The stamp of courtship does not mean that the couple claims ownership rights to you so that he feels entitled to intervene in all aspects of your life to the most trivial things.
The five right moves below can help you deal with possessive girlfriends without drama.
1. Say honestly that you object to his attitude
If the nature of the boyfriend's control has begun to make you uncomfortable, you should immediately ask him to talk privately. Talk casually but firmly without having to pull the veins so that your intentions are conveyed clearly.
Remind couples that even though you and he have an exclusive relationship, each of them still has interests, freedoms, and personal life that cannot be arbitrarily arranged unilaterally. You have your own life and routine, and so do you.
2. Don't be angry
To try the things above, definitely need patience and very, very large understanding. Then you are expected to be able to control your emotions as best you can to deal with possessive boyfriend behavior.
If both are equally emotional, ask for time to be alone to cool the head. The more you overreact, the more your partner will have the upper hand to control you.
3. Find out what caused it
After you devote what has stuck in your heart, now is the time for you to ask your partner what makes him possessive. If possessive boyfriend behavior is caused because he feels insecure and is afraid of you turning away or even because of blind jealousy you are afraid to hurt his feelings.
Say it firmly but without emotion that you also love and love your partner, but don't want to be restrained and controlled. That way, your partner can no longer look for opportunities to defend themselves or blame you.
4. Give more understanding
After you and your partner both straighten out the problem, try to show more attention to your partner. You can hug him to ease his anxiety when he doesn't want to lose you.

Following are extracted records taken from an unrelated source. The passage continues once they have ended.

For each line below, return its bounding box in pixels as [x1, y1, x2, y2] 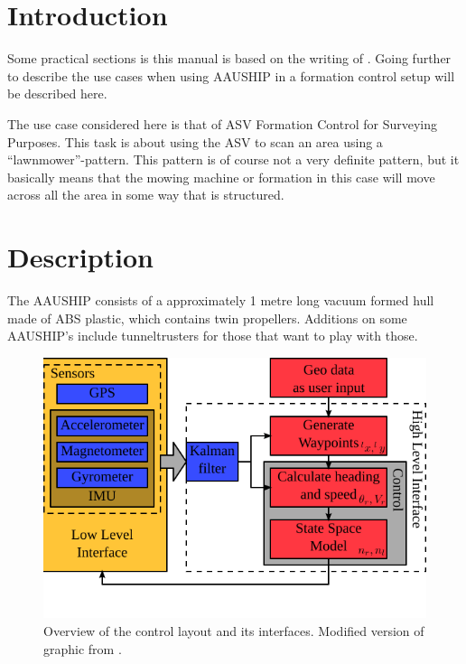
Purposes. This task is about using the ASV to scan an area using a [7, 132, 383, 151]
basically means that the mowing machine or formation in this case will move [7, 167, 435, 186]
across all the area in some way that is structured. [7, 185, 284, 204]
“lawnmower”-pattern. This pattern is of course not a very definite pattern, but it [7, 150, 460, 169]
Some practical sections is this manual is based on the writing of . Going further [7, 49, 452, 68]
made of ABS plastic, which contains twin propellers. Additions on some [7, 308, 407, 327]
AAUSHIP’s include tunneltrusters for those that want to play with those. [7, 326, 418, 345]
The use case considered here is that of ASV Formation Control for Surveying [7, 114, 437, 133]
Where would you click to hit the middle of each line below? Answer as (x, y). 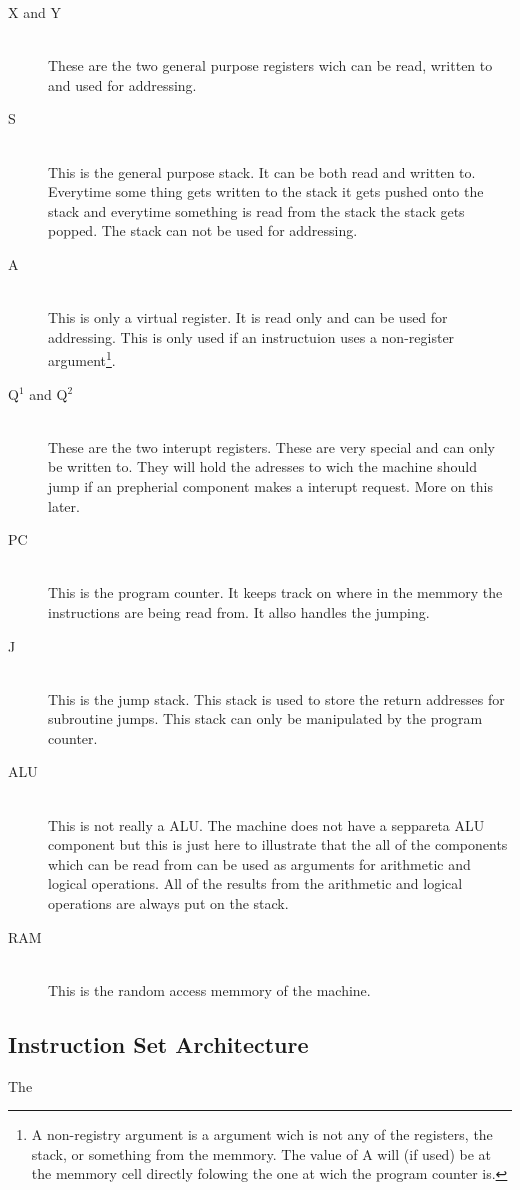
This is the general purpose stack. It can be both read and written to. (262, 171)
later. (64, 505)
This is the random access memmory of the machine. (209, 989)
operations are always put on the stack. (168, 903)
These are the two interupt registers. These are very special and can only (272, 446)
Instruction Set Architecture (158, 1043)
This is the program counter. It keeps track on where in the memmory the (275, 592)
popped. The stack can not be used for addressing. (203, 230)
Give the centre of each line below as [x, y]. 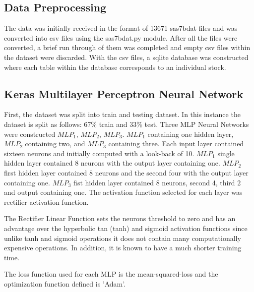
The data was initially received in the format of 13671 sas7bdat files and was [121, 28]
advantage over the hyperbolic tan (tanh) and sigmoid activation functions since [126, 228]
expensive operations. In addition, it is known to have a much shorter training [123, 248]
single [226, 153]
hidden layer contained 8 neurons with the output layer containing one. [112, 163]
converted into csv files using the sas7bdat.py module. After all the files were [121, 37]
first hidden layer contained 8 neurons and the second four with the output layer [126, 172]
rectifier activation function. [46, 202]
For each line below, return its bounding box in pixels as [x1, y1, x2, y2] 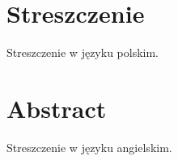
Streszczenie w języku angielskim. [6, 138, 172, 155]
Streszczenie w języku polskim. [6, 44, 159, 61]
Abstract [6, 91, 107, 124]

5. Make the boundaries of the relationship so as not to be more possessive
To deal with possessive girlfriend behavior, you can set limits on dating partners.
Reported by PsychCentral, psychologist Leslie Becker-Phelps, Ph.D said that you need to determine the limits where you and your partner may behave, speak and prohibit something that is felt to have exceeded the limit and will have a negative impact on the relationship together.